Structural Features, Activation Logic, and Signaling Output of the ErbB Family Pathway
Structural Features, Activation Logic, and Signaling Output of the ErbB Family Pathway
The ErbB family pathway is a major module within receptor tyrosine kinase networks. Its key feature is not activation of a single receptor in isolation, but rather the coordinated determination of biological outcomes such as cell proliferation, survival, differentiation, and migration through ligand recognition, receptor dimerization, phosphorylation of intracellular tyrosine residues, and integration of multiple downstream signaling axes.

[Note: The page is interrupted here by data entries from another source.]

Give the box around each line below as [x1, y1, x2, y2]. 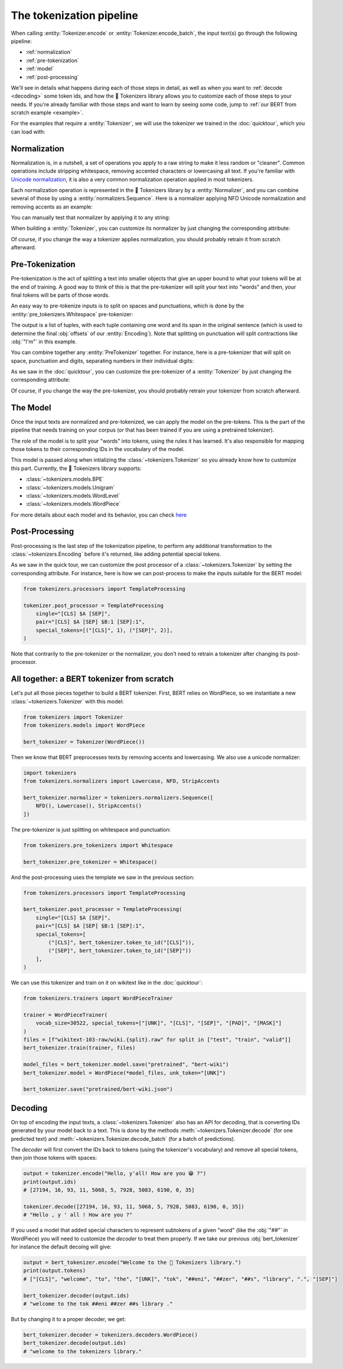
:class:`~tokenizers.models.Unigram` [25, 484, 115, 491]
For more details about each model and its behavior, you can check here [11, 511, 187, 518]
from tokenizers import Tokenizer [23, 713, 123, 721]
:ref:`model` [25, 65, 54, 72]
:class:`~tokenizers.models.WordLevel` [25, 492, 120, 499]
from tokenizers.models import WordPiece [23, 722, 145, 729]
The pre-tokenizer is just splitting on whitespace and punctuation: [11, 826, 171, 833]
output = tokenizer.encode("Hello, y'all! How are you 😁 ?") [23, 1170, 207, 1177]

Because this pathway participates in both normal development and tissue homeostasis, as well as tumor progression, it represents a major research axis in cell signaling and tumor biology.
Keywords: ErbB; EGFR; HER2; HER3; HER4; receptor tyrosine kinase; PI3K-AKT; RAS-ERK; dimerization
1. Basic Composition of the ErbB Family
1.1 Family Members
The ErbB family contains four members:
(1) ErbB1, also known as EGFR or HER1.
(2) ErbB2, also known as HER2.
(3) ErbB3, also known as HER3.
(4) ErbB4, also known as HER4.
All four members belong to the class I transmembrane receptor tyrosine kinase family, but they are asymmetric in ligand-binding capacity, kinase activity, and dimerization preference. Accordingly, their functions are not simply redundant; rather, they form a receptor network with clear division of labor.

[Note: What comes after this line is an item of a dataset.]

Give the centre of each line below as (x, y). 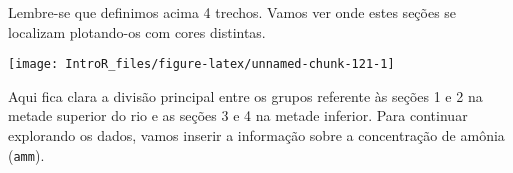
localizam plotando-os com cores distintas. (137, 31)
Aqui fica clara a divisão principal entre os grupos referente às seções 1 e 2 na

1.2 Shared Structural Framework
ErbB family members generally contain the following structural modules:
(1) Extracellular ligand-binding domain: responsible for recognition of EGF-like ligands and for exposing the dimerization interface upon activation.
(2) Single-pass transmembrane domain: responsible for transmitting extracellular conformational changes to the intracellular side.
(3) Juxtamembrane region and kinase domain: involved in kinase activation and receptor-receptor conformational pairing.
(4) C-terminal tail: contains multiple phosphorylatable tyrosine sites that recruit distinct downstream signaling proteins.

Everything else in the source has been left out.